WHAT THE TASK ASKS: An exact transcript is needed of the material below, beginning at the line that contains "hypotesis. Hence anomalies" and continuing through its last line; nothing else should appear.

PROVIDED MATERIAL:
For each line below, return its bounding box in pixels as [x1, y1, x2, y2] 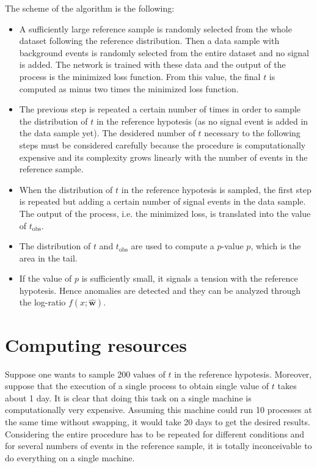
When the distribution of [19, 183, 113, 196]
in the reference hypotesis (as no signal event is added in [96, 114, 308, 127]
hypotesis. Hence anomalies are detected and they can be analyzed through [19, 283, 301, 296]
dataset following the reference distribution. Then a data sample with [19, 34, 280, 47]
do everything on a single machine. [5, 451, 135, 464]
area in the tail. [19, 251, 78, 264]
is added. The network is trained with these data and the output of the [19, 58, 286, 71]
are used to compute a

RESPONSE TO THIS EXERCISE:
hypotesis. Hence anomalies are detected and they can be analyzed through [19, 283, 301, 296]
dataset following the reference distribution. Then a data sample with [19, 34, 280, 47]
do everything on a single machine. [5, 451, 135, 464]
area in the tail. [19, 251, 78, 264]
is added. The network is trained with these data and the output of the [19, 58, 286, 71]
are used to compute a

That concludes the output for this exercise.